• _Aim of the exercise_
Print the entries below word for word; the pictures stay out of your copy.

• _Given data_
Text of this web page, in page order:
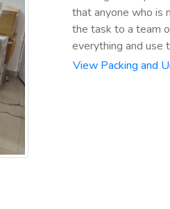
that anyone who is
the task to a team
everything and use
View Packing and
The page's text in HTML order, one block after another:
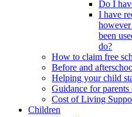
Do I
I have
however
been
do?
How to claim free
Before and
Helping your child
Guidance for parents
Cost of Living
Children
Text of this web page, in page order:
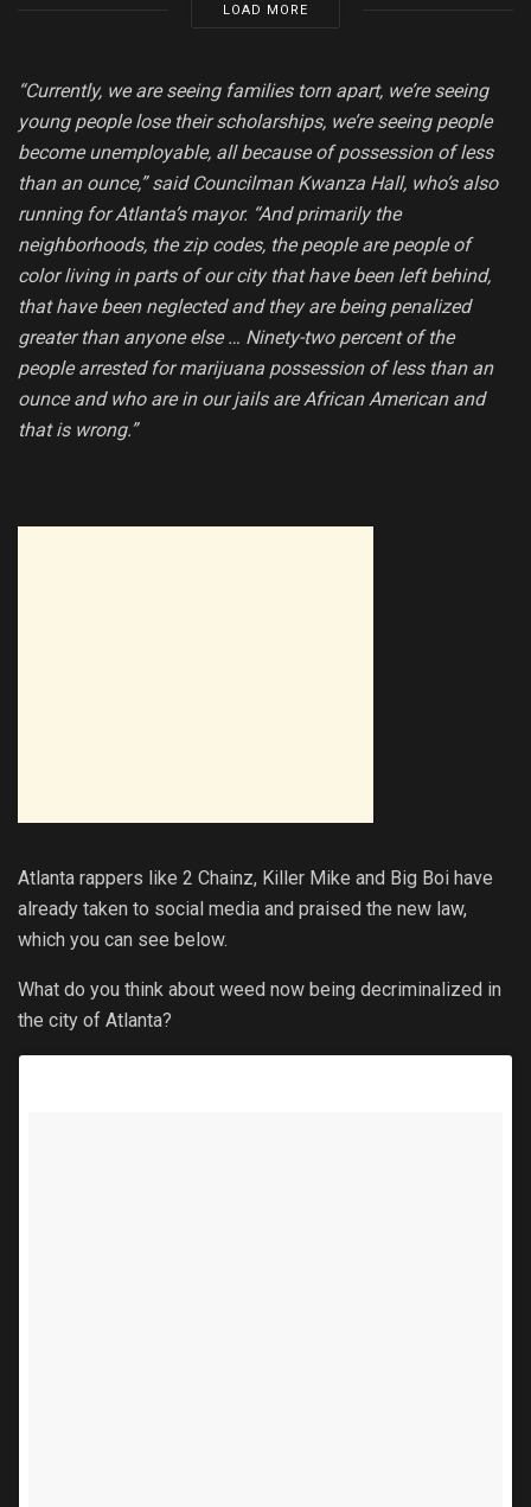
LOAD MORE
“Currently, we are seeing families torn apart, we’re seeing
young people lose their scholarships, we’re seeing people
become unemployable, all because of possession of less
than an ounce,” said Councilman Kwanza Hall, who’s also
running for Atlanta’s mayor. “And primarily the
neighborhoods, the zip codes, the people are people of
color living in parts of our city that have been left behind,
that have been neglected and they are being penalized
greater than anyone else … Ninety-two percent of the
people arrested for marijuana possession of less than an
ounce and who are in our jails are African American and
that is wrong.”
Atlanta rappers like 2 Chainz, Killer Mike and Big Boi have
already taken to social media and praised the new law,
which you can see below.
What do you think about weed now being decriminalized in
the city of Atlanta?

• _The answer_
Text of this web page, in page order:
that anyone who is
the task to a team
everything and use
View Packing and
The page's text in HTML order, one block after another:
Do I
I have
however
been
do?
How to claim free
Before and
Helping your child
Guidance for parents
Cost of Living
Children
Text of this web page, in page order:
LOAD MORE
“Currently, we are seeing families torn apart, we’re seeing
young people lose their scholarships, we’re seeing people
become unemployable, all because of possession of less
than an ounce,” said Councilman Kwanza Hall, who’s also
running for Atlanta’s mayor. “And primarily the
neighborhoods, the zip codes, the people are people of
color living in parts of our city that have been left behind,
that have been neglected and they are being penalized
greater than anyone else … Ninety-two percent of the
people arrested for marijuana possession of less than an
ounce and who are in our jails are African American and
that is wrong.”
Atlanta rappers like 2 Chainz, Killer Mike and Big Boi have
already taken to social media and praised the new law,
which you can see below.
What do you think about weed now being decriminalized in
the city of Atlanta?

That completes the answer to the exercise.